Während der Landung, die sie gespannt verfolgte, hatte sie zu keinem Zeitpunkt das Gefühl gehabt, in Gefahr zu sein. Die Fähigkeiten der Einheimischen mussten denen der Menschen um ein Vielfaches überlegen sein.
Kurz nach der Landung meldete sich der Kommandant auf ihrem Monitor.

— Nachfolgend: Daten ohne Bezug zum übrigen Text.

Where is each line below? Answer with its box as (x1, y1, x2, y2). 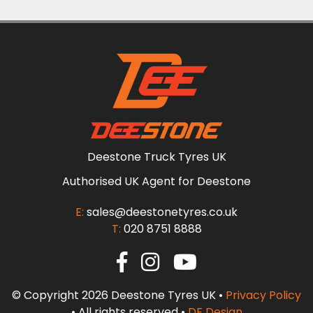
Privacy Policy (226, 287, 301, 304)
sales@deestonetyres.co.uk (87, 204, 238, 221)
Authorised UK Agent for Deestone (62, 173, 251, 190)
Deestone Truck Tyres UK (87, 149, 226, 166)
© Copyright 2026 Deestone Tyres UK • (12, 287, 226, 304)
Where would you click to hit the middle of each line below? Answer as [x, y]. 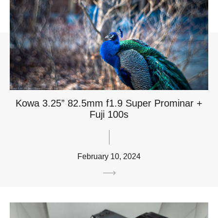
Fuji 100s [109, 114]
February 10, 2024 [109, 156]
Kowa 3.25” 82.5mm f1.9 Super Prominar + [109, 103]
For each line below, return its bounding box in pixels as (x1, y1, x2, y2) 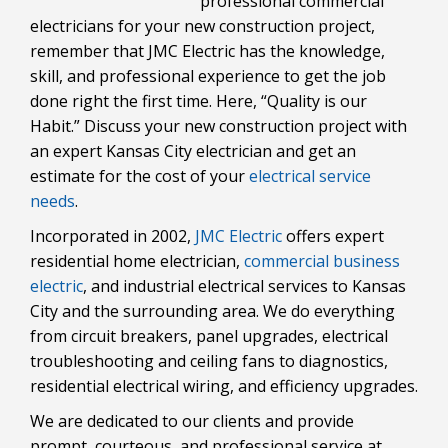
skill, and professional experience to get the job (30, 65, 386, 87)
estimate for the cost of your (30, 165, 249, 187)
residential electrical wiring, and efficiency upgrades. (30, 375, 418, 397)
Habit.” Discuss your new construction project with (30, 115, 407, 137)
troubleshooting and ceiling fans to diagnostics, (30, 350, 388, 372)
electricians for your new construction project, (30, 15, 375, 37)
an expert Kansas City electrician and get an (30, 140, 356, 162)
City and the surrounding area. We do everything (30, 300, 395, 322)
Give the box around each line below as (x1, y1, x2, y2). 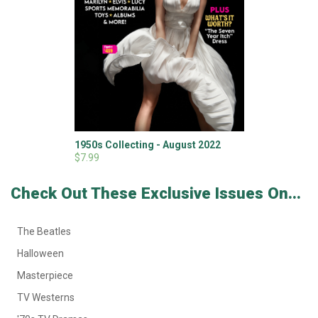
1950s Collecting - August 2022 (74, 139, 221, 151)
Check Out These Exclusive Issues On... (11, 183, 301, 202)
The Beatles (17, 225, 71, 237)
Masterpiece (17, 269, 73, 281)
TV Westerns (17, 291, 75, 303)
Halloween (17, 247, 64, 259)
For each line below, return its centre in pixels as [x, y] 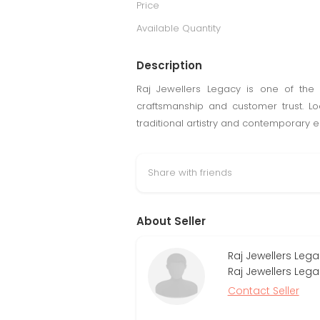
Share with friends [190, 172]
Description [169, 65]
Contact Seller [263, 291]
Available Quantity [179, 28]
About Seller [171, 221]
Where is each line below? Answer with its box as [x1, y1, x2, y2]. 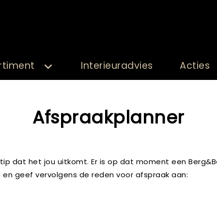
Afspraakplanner [32, 105, 185, 130]
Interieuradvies [81, 59, 153, 72]
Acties [180, 59, 210, 72]
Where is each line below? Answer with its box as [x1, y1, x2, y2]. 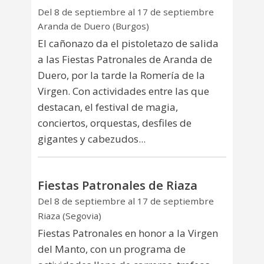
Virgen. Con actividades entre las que [38, 84, 209, 98]
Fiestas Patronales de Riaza [38, 176, 197, 193]
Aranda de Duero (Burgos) [38, 20, 149, 32]
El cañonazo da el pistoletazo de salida [38, 37, 219, 51]
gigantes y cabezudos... [38, 132, 146, 146]
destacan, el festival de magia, [38, 100, 178, 114]
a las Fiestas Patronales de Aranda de [38, 52, 212, 67]
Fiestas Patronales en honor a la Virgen [38, 226, 218, 240]
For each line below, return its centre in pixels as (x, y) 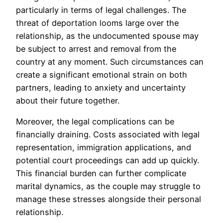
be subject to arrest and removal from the (96, 49)
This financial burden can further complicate (101, 173)
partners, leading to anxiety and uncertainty (101, 87)
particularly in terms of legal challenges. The (101, 10)
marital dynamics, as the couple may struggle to (108, 186)
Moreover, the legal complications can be (95, 121)
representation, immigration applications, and (104, 147)
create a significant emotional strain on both (102, 74)
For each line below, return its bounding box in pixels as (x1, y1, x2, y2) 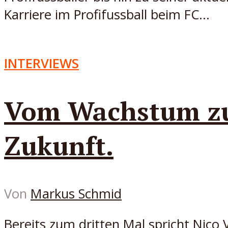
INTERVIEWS (4, 54, 79, 72)
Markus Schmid (31, 184, 122, 203)
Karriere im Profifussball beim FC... (4, 6, 210, 24)
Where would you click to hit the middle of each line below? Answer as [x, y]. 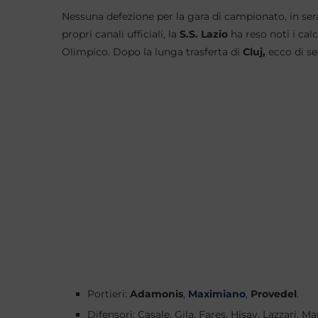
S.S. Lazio [204, 34]
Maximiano [217, 294]
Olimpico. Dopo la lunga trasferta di [152, 52]
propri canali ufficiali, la [121, 34]
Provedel [274, 294]
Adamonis [157, 294]
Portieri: [109, 294]
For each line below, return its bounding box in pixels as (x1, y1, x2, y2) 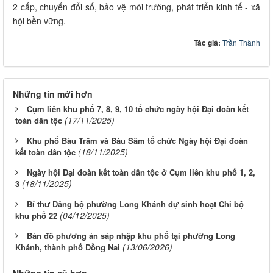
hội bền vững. (13, 15, 66, 27)
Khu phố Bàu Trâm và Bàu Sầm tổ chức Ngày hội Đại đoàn (27, 135, 248, 147)
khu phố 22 (15, 210, 57, 222)
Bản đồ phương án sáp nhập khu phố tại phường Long (27, 230, 235, 242)
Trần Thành (222, 37, 260, 48)
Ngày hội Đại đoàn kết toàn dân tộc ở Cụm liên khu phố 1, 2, (27, 166, 255, 179)
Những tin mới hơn (13, 88, 93, 101)
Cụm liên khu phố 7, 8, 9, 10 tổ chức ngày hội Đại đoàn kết (27, 103, 249, 115)
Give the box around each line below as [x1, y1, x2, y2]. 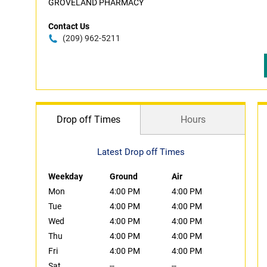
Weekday [48, 172, 83, 181]
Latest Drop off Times [97, 147, 185, 157]
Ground [110, 172, 138, 181]
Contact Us [48, 21, 89, 31]
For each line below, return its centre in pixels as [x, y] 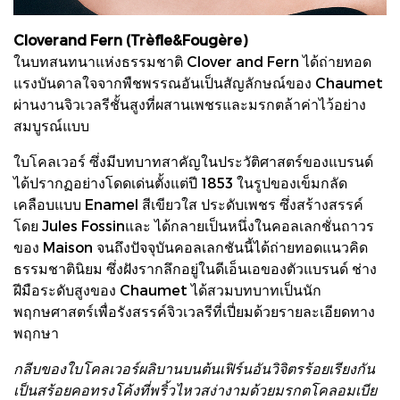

„Hallo Grace, ab sofort ist deine Arretierung aufgehoben.“
„Danke, Massimo. Wen von euch werde ich begleiten, wenn wir den Kontakt zu den Planetenbewohnern herstellen?“
„Unsere Biosensoren zeigen kein Leben an, weshalb ein Kontakt nicht wahrscheinlich ist.“
„Das kommt mir seltsam vor. Die Kursmanipulation hat uns zu einem erdähnlichen Planeten geführt. Ich habe mir die Zusammensetzung der Atmosphäre angesehen und bin überzeugt, dass es hier Leben gibt.“
„Nichts gegen deine Überzeugungen, doch ich vertraue den Sensoren.“
„Habe ich die Erlaubnis, von Bord zu gehen?“
„Sicher Grace, doch bist du da draußen, bist du auf dich allein gestellt.“
„Niemand hat Interesse, mich zu begleiten?“
„Bisher hat keiner aus der Mannschaft den Wunsch geäußert, das Schiff zu verlassen.“
„Tja, dann werde ich jetzt das Schiff verlassen und Geschichte schreiben.“
Grace stand in der Schleusenkammer und wartete voller Ungeduld auf das Öffnen des Tors. Vorsichtshalber hatte sie einen leichten Raumanzug angelegt. Endlich schob sich das Tor zur Seite und gab den Blick auf eine Ebene frei, die in sattem Grün erstrahlte. Am Horizont zog sich eine Gebirgskette hin, die bis zu den Wolken reichte. Die Luft roch würzig und erinnerte sie an ein Erlebnis aus ihrer Kindheit. Im Alter von acht Jahren war sie zusammen mit ihren Eltern durch die Prärie gestreift, um die letzten Bisonherden in freier Wildbahn zu sehen.